出合の手前で懸垂で沢床に復帰しようとしたが、巻きすぎてしまったようで50mロープだと微妙に届かない。懸垂支点まで登り返してから別の灌木でリトライ。そんなこんなで余計な時間を食ってしまい、結局高巻きに2時間掛かってしまった。
その先の連瀑帯は高巻き中に遠目で見ると迫力があったが、近づいてみると結構斜度が寝ている。下段は直登し、中段は左岸巻き、上段は直登。ロープも出さずにあっさり通過できてしまった。

連瀑帯を過ぎるとついにフィナーレの源頭部。

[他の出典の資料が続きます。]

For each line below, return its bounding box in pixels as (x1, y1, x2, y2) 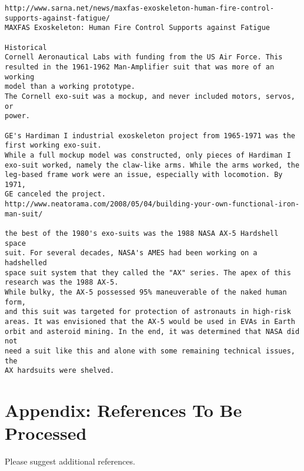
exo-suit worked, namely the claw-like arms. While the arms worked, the (5, 161, 300, 169)
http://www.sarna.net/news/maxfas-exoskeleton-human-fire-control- (5, 4, 275, 12)
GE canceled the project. (5, 190, 106, 199)
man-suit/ (5, 209, 43, 218)
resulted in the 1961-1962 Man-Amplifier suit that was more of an (5, 62, 275, 71)
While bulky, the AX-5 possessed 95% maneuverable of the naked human (5, 288, 287, 297)
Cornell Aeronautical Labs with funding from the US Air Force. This (5, 53, 283, 62)
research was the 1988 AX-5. (5, 278, 119, 287)
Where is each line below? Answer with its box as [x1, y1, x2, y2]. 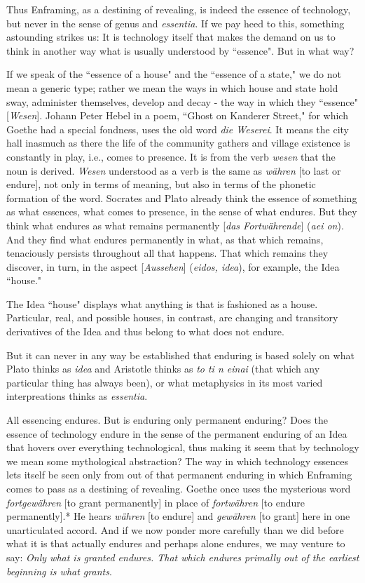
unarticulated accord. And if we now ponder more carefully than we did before [6, 522, 344, 537]
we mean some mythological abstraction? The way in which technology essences [6, 453, 348, 468]
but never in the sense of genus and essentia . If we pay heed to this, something [6, 15, 345, 30]
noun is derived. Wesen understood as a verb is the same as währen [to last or [6, 163, 341, 177]
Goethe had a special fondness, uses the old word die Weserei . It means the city [6, 121, 349, 136]
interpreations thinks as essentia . [6, 389, 148, 403]
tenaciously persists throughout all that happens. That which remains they [6, 246, 329, 260]
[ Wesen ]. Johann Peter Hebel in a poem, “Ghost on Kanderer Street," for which [6, 108, 348, 123]
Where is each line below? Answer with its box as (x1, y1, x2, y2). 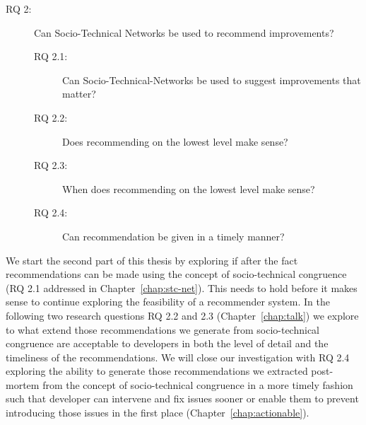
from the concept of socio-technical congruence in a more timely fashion (42, 377, 353, 392)
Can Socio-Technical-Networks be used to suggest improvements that (62, 72, 361, 87)
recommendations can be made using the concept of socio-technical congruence (6, 267, 347, 281)
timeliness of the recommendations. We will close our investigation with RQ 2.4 (6, 349, 350, 364)
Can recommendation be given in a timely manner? (62, 228, 285, 243)
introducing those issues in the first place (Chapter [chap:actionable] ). (6, 405, 309, 420)
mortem (6, 377, 40, 392)
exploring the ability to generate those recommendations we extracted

草原上の穏やかな空間が広がる。ここにたどり着くまでの苦労で色眼鏡を掛けてしまっている気はするが、今まで遡行した沢のなかでもダントツで素晴らしい源頭部だ。大渓谷だった八久和川を少しずつ遡った先の景色がこれだと思うと感慨深い。この4日間の思い出を噛みしめながら気持ちのいい源頭部を歩き続けると、やがて藪漕ぎなしで狐穴小屋に飛び出した。


さて、完走できたのは嬉しいがもう今日はお盆後半の土曜日。明後日には仕事が始まってしまう。狐穴小屋で泊まるつもりだったが、頑張ってこの日のうちに以東小屋まで足を延ばしておくことに。ずっと狭い谷のなかを歩いていたので、解放的な稜線歩きがとても楽しい。涼しい風が吹いて全く暑くないのも嬉しい誤算だった。


小屋の中で食事を準備していると、緊張感から解放されてどっと疲れが湧いてきた。この日は鶴岡で花火大会をやっていて小屋からも見下ろせたらしいが、観に外に出る元気も湧かず早々と眠りについた。
8/17(日) 曇りのち晴れ
相変わらず身体は重いが、昨日頑張ったおかげで今日は泡滝ダムまでひたすら下るだけ。明け方まで晴れていたが、日が昇る頃には稜線はガスに巻かれてしまっていた。昨日のうちに稜線を歩いておいて良かった。標高を下げると日が差して猛烈に暑いが、大鳥池より先は登山道沿いにたびたび水が流れているので、そのたびにクールダウンできてありがたい。
9時前に泡滝ダムに下山。天童の牛角で打ち上げして帰京した。